---- Data supplied

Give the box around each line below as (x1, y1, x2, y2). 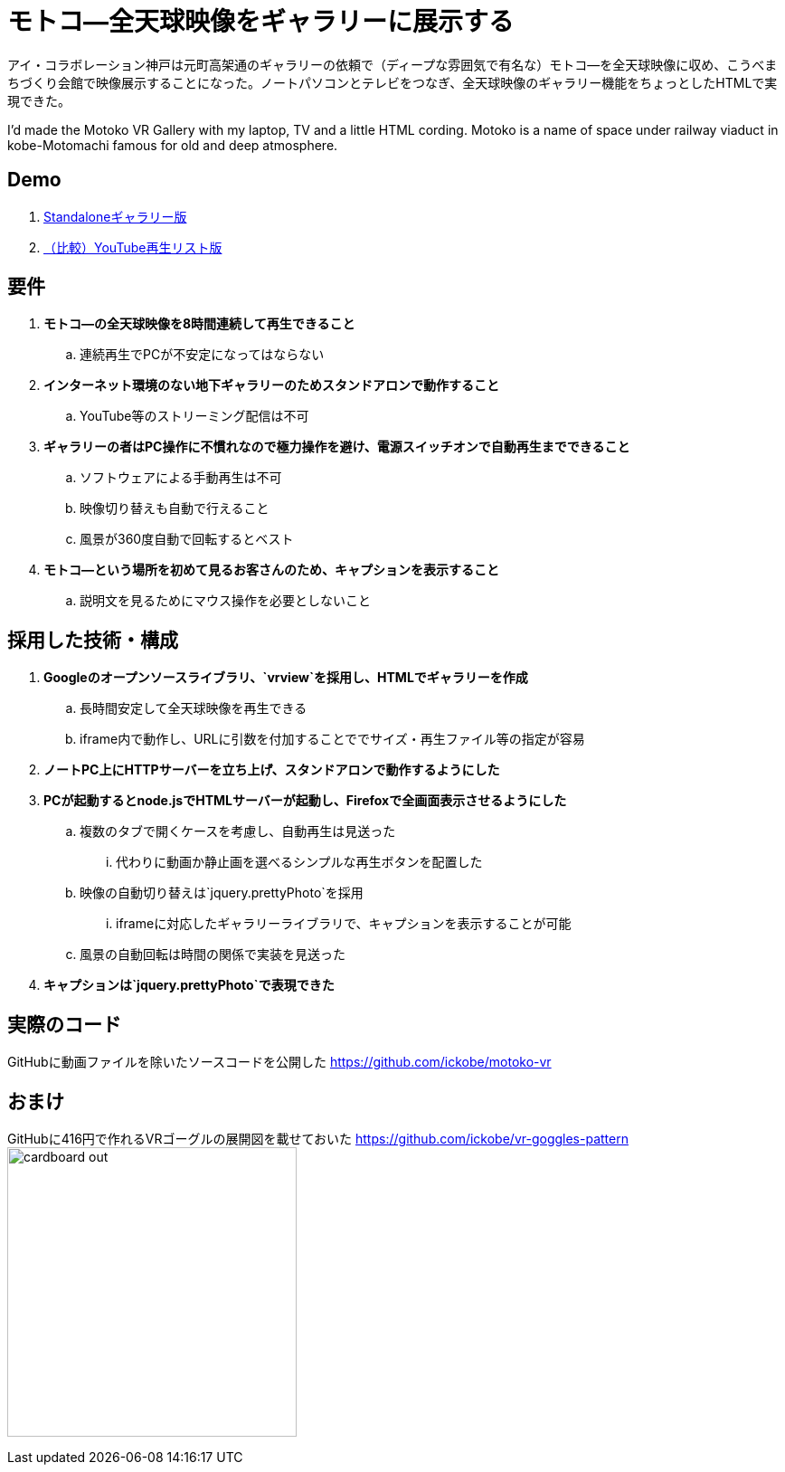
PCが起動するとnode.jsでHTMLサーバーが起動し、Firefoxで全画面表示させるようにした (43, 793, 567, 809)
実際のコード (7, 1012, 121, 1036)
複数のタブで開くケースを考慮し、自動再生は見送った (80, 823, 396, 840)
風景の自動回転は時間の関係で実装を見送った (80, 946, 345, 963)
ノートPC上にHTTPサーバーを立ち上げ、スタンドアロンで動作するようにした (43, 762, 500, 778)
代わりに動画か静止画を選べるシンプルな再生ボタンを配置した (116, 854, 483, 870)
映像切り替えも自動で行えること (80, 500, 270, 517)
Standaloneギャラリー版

--------

■ Task directions
Each record above is to be restated exactly, with its pictures removed from the copy.

■ Answer to this task
Give the box around each line below as (x1, y1, x2, y2). 
PCが起動するとnode.jsでHTMLサーバーが起動し、Firefoxで全画面表示させるようにした (43, 793, 567, 809)
実際のコード (7, 1012, 121, 1036)
複数のタブで開くケースを考慮し、自動再生は見送った (80, 823, 396, 840)
風景の自動回転は時間の関係で実装を見送った (80, 946, 345, 963)
ノートPC上にHTTPサーバーを立ち上げ、スタンドアロンで動作するようにした (43, 762, 500, 778)
代わりに動画か静止画を選べるシンプルな再生ボタンを配置した (116, 854, 483, 870)
映像切り替えも自動で行えること (80, 500, 270, 517)
Standaloneギャラリー版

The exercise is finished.